Postby dealtn » July 2nd, 2023, 9:30 am

leedm wrote:
dealtn wrote:
It's not ignored, but its very much secondary. But in answer to your question it's because its not their mandate. If you, or others, think that it should be then your beef isn't with the MPC.


AIUI, the mandate of the MPC is to maintain price stability. As said before, I’m struggling to see anything in the rate of increase of house prices in the last 15 years that could be described as stable.

If, as you seem to imply, that the MPC were aware of this but chose not to do anything about it, then either they couldn't foresee the issues that are now arising as interest rates increase, or they chose to ignore them or were influenced in some other way which perhaps meant they couldn’t do anything about it. Either way, it smacks of incompetence at best or downright corruption at worst.


The mandate, as introduced when that regime started, and most recently agreed by the BoE executive in 2017, is to primarily "maintain price stability". That measure is referenced specifically to the CPI and therefore that is the mandate.
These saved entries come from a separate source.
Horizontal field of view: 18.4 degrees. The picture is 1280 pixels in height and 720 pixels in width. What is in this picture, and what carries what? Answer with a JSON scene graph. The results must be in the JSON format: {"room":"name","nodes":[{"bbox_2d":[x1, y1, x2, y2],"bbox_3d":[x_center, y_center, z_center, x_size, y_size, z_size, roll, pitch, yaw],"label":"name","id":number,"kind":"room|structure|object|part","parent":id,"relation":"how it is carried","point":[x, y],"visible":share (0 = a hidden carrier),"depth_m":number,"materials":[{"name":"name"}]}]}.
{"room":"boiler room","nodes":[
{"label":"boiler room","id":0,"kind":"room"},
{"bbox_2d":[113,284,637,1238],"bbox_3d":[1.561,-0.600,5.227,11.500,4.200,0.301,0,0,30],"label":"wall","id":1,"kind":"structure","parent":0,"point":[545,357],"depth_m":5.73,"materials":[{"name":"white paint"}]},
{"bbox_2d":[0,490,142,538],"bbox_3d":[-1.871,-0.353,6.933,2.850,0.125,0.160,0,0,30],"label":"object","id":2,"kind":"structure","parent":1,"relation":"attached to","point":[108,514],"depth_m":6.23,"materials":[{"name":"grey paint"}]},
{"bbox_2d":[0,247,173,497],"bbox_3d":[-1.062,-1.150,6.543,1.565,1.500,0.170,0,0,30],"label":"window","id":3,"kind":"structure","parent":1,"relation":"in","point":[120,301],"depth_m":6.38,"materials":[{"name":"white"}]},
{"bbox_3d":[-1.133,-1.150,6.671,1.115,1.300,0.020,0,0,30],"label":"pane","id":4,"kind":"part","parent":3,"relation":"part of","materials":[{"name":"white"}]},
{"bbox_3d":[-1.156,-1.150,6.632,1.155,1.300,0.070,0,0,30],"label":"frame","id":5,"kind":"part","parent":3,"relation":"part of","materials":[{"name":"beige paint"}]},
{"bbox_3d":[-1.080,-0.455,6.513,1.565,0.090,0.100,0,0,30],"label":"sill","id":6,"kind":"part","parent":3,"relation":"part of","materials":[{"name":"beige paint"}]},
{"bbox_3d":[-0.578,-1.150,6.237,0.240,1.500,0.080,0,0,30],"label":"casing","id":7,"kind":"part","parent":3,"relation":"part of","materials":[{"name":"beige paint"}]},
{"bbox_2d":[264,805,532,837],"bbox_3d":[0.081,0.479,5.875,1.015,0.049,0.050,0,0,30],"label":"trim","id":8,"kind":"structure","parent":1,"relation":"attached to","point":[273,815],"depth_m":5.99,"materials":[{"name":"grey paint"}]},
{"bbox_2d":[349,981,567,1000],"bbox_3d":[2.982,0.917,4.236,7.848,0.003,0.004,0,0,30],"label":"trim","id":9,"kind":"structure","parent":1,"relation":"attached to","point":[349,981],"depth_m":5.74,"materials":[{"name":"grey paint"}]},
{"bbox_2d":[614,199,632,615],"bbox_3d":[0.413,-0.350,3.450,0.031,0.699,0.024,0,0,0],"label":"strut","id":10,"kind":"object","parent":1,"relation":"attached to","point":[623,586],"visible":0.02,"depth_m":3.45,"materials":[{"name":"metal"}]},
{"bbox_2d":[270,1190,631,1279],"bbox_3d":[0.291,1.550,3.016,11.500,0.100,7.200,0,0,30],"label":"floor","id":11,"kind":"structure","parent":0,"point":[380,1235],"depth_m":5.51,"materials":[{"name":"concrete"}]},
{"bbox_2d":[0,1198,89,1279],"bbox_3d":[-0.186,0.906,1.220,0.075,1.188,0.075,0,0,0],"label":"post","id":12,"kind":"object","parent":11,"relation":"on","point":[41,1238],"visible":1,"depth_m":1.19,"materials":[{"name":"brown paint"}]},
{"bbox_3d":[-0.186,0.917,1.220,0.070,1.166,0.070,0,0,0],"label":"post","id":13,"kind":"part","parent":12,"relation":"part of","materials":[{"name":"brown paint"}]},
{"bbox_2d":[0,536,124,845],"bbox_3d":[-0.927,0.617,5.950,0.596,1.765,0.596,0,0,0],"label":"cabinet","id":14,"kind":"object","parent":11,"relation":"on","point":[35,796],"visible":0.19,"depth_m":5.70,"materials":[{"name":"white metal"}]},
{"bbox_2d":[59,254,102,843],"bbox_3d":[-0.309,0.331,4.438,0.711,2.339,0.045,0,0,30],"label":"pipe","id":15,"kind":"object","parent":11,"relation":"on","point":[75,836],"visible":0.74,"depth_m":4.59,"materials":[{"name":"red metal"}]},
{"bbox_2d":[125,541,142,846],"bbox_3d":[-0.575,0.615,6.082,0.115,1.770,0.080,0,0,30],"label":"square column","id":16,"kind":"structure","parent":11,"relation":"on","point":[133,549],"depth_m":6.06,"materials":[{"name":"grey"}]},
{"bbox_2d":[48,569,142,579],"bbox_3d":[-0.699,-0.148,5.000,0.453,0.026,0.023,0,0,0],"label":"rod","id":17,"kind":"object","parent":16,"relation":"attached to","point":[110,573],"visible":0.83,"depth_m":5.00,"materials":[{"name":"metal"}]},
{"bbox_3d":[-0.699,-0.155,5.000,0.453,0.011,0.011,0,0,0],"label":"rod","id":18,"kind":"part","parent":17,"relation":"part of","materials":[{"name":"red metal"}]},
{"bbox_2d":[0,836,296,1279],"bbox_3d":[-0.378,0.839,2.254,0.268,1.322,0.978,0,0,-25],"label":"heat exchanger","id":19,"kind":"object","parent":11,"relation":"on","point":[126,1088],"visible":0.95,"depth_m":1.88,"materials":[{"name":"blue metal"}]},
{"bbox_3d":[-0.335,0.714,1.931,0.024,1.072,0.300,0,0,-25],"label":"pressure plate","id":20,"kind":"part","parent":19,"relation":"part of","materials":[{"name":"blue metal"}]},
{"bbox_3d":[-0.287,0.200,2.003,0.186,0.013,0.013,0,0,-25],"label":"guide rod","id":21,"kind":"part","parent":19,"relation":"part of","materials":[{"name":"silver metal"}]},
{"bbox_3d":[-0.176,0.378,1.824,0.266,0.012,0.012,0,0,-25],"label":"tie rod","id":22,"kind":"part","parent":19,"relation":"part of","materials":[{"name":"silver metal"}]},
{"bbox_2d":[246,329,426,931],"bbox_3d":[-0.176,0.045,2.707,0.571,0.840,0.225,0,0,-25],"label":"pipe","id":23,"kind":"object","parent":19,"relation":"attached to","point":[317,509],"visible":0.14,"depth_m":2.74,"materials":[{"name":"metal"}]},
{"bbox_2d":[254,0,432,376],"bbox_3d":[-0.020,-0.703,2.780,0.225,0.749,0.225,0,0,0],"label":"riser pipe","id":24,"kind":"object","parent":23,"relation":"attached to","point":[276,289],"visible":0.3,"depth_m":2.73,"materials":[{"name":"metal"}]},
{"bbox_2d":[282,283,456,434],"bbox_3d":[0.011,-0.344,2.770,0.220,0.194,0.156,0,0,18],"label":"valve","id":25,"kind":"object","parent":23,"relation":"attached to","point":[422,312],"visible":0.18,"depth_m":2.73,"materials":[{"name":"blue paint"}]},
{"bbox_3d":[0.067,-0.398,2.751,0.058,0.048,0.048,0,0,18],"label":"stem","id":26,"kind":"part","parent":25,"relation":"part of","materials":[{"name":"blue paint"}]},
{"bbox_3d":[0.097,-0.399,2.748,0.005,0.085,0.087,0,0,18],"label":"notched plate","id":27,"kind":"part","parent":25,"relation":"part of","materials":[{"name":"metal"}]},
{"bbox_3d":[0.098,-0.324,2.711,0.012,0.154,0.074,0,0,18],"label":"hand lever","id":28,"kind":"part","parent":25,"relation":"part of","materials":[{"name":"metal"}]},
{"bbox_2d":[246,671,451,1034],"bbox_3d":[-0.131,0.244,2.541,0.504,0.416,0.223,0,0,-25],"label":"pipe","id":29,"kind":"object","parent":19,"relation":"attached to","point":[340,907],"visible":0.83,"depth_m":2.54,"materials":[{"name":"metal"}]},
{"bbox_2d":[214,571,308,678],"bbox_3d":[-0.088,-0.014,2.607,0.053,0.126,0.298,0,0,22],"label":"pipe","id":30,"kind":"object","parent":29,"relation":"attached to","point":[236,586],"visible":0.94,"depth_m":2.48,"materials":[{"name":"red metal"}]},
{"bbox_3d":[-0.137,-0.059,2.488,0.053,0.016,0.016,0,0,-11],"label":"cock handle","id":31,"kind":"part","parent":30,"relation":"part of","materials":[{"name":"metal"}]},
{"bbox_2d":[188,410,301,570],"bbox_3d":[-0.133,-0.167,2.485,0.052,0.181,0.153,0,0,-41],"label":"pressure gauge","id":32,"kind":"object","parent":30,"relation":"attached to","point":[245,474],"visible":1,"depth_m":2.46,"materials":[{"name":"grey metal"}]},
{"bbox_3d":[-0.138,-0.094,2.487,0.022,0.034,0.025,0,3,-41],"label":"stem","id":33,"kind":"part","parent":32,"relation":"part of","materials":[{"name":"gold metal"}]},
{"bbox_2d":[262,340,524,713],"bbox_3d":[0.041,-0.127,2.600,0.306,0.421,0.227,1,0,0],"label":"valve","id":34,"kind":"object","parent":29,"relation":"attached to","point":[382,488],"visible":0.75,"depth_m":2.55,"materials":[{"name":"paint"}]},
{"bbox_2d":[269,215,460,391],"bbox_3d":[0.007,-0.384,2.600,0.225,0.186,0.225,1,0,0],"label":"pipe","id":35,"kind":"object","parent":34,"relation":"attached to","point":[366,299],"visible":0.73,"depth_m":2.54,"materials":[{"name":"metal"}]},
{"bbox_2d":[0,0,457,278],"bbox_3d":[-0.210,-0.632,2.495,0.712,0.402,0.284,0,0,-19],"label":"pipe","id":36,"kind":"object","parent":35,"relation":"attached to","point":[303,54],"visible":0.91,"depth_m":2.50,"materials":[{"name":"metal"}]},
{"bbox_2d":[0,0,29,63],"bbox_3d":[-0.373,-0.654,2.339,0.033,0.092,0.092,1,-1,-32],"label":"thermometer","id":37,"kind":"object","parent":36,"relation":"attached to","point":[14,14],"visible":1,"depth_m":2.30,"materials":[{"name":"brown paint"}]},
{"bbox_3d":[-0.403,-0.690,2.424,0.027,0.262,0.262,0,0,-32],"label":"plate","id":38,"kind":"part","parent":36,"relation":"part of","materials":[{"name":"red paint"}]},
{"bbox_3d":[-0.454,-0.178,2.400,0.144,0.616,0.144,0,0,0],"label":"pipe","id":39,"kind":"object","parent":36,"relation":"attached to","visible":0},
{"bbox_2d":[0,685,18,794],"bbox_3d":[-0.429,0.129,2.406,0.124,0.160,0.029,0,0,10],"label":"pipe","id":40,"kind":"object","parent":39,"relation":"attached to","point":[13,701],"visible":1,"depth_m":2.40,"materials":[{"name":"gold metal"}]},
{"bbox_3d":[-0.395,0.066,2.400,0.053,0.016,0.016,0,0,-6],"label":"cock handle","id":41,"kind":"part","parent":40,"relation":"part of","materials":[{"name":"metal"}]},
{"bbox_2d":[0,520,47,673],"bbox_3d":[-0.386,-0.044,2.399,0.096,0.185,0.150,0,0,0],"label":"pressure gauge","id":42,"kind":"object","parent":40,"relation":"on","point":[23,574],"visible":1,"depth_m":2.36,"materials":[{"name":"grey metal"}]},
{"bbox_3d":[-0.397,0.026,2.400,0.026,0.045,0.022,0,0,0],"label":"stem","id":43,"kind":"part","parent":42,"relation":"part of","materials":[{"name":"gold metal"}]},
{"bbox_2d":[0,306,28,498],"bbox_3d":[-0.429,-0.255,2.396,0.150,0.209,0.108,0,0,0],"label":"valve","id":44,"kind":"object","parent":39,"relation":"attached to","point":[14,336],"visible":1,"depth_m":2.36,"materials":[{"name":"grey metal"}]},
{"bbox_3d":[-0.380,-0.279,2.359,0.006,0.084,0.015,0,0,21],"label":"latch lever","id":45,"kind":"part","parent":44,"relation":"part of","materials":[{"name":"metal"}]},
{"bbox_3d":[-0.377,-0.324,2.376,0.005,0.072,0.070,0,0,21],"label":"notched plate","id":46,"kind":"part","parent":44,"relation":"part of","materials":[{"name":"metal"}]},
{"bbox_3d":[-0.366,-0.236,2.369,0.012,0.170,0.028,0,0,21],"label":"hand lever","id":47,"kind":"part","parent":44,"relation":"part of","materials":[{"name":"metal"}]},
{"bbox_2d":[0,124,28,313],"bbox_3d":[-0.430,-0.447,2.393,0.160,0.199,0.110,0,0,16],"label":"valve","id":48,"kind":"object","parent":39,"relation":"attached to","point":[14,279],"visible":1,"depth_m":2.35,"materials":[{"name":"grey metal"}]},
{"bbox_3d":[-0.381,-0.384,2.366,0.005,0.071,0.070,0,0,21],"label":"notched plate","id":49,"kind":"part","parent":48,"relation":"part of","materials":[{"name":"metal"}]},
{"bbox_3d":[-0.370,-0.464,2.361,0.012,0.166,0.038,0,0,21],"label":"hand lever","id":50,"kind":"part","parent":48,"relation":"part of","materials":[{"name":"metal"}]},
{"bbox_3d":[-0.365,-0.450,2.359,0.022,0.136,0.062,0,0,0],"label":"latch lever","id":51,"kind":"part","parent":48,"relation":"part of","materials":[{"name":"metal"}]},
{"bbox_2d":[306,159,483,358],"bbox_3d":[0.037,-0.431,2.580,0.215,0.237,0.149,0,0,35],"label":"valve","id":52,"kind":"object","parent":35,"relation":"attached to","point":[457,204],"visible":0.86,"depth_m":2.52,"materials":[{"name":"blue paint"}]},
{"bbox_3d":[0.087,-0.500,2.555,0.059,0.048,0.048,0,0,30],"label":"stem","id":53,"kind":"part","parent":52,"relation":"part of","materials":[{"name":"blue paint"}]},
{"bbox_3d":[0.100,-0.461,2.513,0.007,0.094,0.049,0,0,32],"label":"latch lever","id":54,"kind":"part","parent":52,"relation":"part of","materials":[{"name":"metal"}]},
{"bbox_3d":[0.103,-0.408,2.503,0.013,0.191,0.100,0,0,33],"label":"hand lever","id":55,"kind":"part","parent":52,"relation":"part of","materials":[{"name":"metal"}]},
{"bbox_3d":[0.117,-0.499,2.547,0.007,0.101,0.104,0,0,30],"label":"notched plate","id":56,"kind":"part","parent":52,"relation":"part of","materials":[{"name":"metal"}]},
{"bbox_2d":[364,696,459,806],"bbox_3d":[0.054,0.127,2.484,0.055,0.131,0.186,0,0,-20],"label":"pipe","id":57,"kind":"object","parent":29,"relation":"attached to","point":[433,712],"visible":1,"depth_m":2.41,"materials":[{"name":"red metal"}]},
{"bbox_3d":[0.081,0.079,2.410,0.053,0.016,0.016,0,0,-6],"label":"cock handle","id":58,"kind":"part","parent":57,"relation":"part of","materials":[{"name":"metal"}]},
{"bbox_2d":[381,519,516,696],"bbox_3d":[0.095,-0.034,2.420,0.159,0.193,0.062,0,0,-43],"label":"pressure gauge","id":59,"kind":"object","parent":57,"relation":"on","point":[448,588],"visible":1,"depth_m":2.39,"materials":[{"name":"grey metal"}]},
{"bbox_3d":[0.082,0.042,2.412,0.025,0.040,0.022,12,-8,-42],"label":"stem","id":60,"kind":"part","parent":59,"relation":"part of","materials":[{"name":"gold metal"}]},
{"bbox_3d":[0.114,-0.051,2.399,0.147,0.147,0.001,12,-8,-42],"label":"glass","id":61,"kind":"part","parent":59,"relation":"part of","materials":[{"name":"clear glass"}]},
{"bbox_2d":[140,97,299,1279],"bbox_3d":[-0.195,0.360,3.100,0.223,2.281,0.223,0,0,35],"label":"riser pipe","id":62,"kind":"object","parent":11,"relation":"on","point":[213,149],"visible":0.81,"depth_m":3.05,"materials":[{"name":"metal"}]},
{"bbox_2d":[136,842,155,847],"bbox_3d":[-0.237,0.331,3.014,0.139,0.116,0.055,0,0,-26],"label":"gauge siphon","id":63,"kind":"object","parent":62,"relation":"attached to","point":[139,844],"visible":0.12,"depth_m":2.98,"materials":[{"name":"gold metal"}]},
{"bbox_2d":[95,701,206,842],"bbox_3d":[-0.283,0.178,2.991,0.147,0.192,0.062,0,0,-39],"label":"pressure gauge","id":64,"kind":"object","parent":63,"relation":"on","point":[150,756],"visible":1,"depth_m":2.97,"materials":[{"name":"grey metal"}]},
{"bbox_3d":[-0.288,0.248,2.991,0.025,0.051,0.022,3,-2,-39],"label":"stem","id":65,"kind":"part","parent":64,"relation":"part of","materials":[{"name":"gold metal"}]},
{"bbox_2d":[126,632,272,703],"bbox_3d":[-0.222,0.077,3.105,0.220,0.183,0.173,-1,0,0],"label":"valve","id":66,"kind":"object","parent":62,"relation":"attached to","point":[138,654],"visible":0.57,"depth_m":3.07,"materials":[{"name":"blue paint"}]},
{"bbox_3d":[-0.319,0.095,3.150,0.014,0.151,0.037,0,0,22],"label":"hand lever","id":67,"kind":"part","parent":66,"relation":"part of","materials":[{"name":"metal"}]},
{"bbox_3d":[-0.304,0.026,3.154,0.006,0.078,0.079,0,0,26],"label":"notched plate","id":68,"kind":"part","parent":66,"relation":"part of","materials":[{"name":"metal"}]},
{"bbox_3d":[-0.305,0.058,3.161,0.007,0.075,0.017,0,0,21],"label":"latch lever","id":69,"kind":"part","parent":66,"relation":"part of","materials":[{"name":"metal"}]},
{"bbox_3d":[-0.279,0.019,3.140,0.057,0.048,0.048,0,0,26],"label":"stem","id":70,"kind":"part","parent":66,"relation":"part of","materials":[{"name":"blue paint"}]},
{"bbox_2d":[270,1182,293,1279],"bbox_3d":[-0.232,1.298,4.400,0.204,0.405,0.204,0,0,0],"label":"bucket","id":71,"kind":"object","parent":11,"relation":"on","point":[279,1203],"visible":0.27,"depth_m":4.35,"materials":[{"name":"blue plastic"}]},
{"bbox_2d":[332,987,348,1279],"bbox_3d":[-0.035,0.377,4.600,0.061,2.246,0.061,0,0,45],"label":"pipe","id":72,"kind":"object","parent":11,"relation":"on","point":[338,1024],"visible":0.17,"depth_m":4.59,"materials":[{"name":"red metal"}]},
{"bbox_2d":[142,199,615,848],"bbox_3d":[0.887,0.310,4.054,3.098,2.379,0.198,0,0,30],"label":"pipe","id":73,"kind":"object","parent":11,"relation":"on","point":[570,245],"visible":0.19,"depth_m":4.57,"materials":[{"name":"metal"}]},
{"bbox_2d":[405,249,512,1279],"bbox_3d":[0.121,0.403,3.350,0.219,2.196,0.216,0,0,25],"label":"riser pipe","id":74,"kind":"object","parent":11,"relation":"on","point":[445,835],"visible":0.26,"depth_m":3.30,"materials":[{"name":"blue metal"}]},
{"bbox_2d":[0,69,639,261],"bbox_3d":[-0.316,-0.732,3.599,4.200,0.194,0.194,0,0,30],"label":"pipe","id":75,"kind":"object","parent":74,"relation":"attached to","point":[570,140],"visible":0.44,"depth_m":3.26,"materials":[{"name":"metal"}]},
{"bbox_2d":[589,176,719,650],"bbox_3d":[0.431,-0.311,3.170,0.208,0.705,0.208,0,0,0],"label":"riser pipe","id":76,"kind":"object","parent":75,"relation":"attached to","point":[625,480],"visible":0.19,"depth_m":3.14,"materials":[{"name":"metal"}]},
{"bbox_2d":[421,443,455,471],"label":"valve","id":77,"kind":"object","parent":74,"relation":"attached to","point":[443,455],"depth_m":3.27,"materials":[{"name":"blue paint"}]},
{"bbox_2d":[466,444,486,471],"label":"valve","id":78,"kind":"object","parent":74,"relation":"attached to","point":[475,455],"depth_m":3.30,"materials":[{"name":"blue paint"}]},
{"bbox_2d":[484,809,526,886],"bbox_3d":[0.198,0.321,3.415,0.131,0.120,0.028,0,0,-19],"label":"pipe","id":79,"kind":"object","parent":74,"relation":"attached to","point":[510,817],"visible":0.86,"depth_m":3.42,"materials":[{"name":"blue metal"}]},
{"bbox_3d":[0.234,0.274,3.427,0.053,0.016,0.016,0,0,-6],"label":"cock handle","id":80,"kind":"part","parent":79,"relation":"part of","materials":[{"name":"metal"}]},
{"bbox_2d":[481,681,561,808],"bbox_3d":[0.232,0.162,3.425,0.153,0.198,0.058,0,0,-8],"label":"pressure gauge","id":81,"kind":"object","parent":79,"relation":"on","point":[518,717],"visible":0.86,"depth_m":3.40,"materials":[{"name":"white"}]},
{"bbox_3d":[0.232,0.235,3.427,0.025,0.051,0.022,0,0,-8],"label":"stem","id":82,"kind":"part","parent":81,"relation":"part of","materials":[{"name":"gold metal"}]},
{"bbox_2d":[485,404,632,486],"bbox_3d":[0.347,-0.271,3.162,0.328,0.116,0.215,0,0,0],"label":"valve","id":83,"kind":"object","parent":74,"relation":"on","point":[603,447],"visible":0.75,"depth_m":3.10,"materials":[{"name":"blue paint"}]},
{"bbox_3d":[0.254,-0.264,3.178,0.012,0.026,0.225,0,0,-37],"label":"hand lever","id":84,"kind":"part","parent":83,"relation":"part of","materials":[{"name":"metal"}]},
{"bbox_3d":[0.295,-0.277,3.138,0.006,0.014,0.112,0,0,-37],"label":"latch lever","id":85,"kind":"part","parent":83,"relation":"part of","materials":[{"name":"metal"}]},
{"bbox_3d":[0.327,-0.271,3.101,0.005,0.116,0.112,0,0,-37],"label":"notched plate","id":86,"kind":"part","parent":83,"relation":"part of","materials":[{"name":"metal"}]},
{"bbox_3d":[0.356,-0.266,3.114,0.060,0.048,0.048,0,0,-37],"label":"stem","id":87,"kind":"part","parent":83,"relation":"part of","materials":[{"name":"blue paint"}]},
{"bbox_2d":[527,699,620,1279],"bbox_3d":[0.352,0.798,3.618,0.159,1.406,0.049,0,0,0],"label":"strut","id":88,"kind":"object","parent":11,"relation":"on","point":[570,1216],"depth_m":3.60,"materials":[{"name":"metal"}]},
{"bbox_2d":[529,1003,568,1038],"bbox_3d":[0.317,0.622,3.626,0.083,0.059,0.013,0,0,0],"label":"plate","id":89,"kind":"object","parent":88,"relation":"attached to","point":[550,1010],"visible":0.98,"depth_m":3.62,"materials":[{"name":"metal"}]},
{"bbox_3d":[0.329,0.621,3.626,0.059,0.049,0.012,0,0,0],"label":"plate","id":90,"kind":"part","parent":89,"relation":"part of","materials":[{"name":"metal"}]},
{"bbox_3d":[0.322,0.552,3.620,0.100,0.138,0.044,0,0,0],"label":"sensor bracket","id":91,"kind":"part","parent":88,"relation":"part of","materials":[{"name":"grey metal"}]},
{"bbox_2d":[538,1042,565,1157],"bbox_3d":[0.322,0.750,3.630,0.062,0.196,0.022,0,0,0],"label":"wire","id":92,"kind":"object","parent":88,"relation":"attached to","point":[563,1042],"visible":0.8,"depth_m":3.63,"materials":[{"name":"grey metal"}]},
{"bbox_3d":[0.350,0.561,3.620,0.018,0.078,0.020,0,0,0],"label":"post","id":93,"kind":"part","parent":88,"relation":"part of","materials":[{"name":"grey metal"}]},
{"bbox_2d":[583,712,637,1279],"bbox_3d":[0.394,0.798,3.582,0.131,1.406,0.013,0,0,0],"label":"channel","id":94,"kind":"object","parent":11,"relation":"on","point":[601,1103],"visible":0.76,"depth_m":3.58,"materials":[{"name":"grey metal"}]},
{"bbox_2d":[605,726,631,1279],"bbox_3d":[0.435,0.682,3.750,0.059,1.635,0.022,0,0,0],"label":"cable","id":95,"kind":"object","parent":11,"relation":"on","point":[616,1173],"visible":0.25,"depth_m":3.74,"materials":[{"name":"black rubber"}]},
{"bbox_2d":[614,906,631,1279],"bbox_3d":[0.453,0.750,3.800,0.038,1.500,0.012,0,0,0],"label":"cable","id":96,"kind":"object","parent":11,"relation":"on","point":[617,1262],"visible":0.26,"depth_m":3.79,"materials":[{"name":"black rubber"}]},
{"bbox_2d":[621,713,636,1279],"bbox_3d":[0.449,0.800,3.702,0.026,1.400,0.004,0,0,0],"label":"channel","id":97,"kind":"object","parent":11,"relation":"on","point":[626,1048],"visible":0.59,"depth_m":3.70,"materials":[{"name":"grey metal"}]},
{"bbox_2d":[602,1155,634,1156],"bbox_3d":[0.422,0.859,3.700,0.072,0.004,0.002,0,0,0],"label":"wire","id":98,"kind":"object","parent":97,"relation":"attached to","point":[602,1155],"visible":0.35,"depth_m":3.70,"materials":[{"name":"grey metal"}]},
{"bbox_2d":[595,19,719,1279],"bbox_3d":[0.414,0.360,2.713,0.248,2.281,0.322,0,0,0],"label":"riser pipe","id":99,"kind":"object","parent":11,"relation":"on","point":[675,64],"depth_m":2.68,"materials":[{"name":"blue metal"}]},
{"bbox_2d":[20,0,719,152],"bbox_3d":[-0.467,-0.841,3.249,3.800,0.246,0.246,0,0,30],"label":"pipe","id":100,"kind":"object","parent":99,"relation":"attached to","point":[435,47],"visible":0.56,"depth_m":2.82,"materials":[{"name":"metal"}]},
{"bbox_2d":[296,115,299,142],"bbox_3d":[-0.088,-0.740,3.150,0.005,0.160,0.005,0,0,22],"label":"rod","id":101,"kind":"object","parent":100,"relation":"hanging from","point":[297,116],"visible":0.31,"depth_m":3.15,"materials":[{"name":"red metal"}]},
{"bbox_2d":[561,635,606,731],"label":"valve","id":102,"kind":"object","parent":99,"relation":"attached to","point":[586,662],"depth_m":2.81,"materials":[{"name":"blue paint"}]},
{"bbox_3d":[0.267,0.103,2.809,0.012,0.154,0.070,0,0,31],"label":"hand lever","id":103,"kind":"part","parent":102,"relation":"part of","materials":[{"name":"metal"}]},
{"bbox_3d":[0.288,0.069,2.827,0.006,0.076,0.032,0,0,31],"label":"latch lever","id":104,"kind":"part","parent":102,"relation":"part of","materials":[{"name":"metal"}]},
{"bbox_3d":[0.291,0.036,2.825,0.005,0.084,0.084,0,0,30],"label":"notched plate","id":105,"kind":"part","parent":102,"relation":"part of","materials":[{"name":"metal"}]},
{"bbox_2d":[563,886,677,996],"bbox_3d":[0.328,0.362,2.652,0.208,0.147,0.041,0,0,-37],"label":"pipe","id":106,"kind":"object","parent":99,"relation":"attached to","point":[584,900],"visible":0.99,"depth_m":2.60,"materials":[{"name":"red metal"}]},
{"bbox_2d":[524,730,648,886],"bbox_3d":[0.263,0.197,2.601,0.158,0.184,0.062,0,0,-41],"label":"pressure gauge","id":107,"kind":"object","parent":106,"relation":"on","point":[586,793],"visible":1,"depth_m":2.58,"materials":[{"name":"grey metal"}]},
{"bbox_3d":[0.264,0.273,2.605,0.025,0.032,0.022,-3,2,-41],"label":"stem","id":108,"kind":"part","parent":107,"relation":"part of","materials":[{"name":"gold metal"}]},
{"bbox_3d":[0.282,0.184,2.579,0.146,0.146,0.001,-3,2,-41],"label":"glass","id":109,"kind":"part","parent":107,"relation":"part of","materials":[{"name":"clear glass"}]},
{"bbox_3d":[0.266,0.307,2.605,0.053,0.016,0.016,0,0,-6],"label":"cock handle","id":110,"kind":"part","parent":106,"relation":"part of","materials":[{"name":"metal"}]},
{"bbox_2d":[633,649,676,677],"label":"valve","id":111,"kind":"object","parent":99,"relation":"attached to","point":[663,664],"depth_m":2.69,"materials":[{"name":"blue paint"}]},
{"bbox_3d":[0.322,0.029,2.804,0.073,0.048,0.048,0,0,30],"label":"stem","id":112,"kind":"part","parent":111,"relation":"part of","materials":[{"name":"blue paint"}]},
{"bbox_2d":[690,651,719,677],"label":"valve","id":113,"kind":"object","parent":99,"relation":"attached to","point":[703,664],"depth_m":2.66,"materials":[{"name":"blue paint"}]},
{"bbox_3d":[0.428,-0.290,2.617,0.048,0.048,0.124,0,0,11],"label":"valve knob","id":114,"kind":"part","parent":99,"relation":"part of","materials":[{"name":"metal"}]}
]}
https://www.bankofengland.co.uk/about/p ... -committee

Again if you think that is wrong, then attack the mandate, not the MPC itself, nor CPI.

The MPC is comprised of many intelligent people, and many more over time (and perhaps many less so such as myself that failed to get appointed to it!). They understand this.

Your argument has parallels with many that attack judges, or the supreme court, regarding their deliberations when in fact most such attacks are better represented as attacks on the inadequacies of the legislation, not its interpretation.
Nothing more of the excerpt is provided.